> _Task item_
Give the lines below again exactly, starting with the line that holds "visits, or weekend escapes, with low fares" and going on through the line that holds "rates using tools".

> _Information provided_
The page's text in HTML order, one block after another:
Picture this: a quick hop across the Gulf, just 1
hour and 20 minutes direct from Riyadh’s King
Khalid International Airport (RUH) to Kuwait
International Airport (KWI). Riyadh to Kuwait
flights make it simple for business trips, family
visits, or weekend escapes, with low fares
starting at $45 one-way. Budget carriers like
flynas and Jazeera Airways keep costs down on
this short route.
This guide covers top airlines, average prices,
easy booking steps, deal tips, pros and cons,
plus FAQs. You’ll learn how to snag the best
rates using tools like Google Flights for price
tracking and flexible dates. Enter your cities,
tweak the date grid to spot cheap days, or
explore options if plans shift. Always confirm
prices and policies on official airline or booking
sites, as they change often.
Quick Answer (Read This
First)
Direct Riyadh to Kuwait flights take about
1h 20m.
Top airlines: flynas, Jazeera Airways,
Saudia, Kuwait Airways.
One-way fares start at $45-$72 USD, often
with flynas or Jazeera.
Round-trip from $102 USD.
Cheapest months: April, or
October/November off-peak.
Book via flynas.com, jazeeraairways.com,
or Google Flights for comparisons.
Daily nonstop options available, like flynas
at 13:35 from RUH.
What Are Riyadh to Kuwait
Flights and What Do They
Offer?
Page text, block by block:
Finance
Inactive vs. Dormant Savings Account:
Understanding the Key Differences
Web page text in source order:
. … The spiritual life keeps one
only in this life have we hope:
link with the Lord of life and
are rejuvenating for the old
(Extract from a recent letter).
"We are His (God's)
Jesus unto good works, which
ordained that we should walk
--
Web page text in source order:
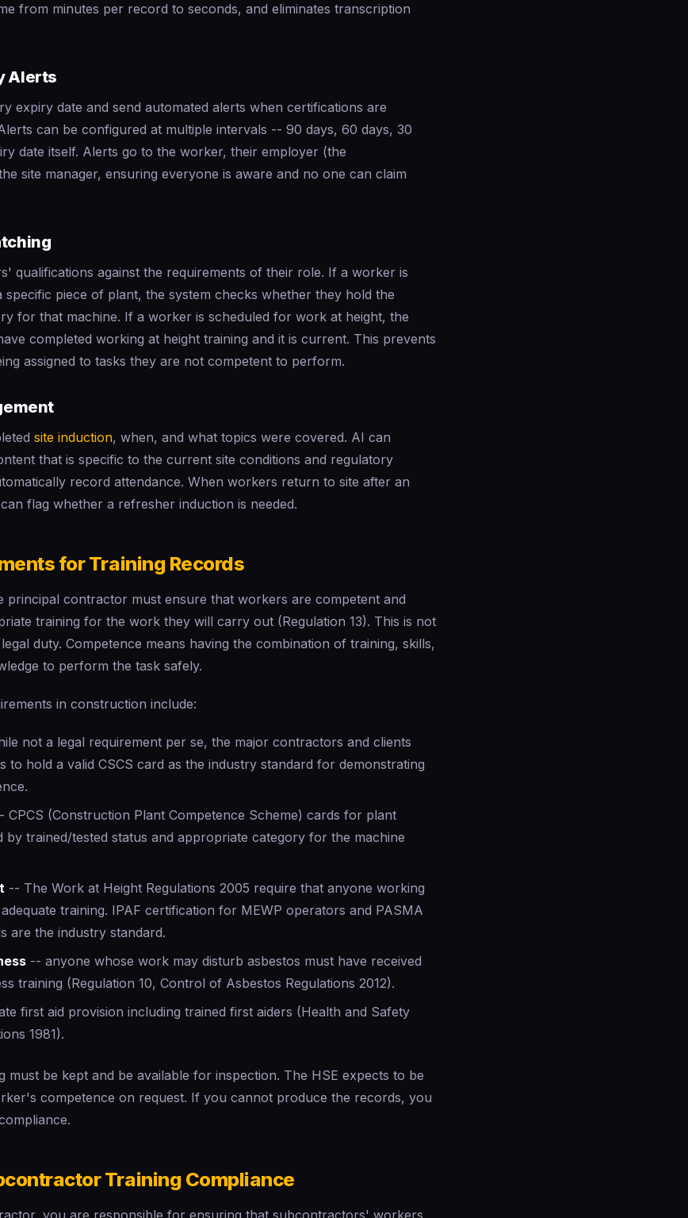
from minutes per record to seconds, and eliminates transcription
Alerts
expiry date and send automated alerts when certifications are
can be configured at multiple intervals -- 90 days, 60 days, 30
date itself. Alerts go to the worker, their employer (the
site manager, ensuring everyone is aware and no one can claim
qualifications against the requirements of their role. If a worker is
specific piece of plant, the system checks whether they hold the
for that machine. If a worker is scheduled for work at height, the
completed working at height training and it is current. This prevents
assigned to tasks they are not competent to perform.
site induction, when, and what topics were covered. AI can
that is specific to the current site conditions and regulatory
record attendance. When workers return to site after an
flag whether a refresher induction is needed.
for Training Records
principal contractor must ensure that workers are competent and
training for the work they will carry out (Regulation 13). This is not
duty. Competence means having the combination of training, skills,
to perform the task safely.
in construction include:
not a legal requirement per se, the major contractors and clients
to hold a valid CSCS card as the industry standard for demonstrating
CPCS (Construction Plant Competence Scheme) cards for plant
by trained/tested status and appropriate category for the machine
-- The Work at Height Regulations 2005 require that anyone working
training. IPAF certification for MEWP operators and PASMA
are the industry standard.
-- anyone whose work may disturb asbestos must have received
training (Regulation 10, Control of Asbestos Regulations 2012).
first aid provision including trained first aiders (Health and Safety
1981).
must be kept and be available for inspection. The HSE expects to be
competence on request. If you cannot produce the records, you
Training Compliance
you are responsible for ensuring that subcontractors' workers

> _Output of the task_
visits, or weekend escapes, with low fares
starting at $45 one-way. Budget carriers like
flynas and Jazeera Airways keep costs down on
this short route.
This guide covers top airlines, average prices,
easy booking steps, deal tips, pros and cons,
plus FAQs. You’ll learn how to snag the best
rates using tools like Google Flights for price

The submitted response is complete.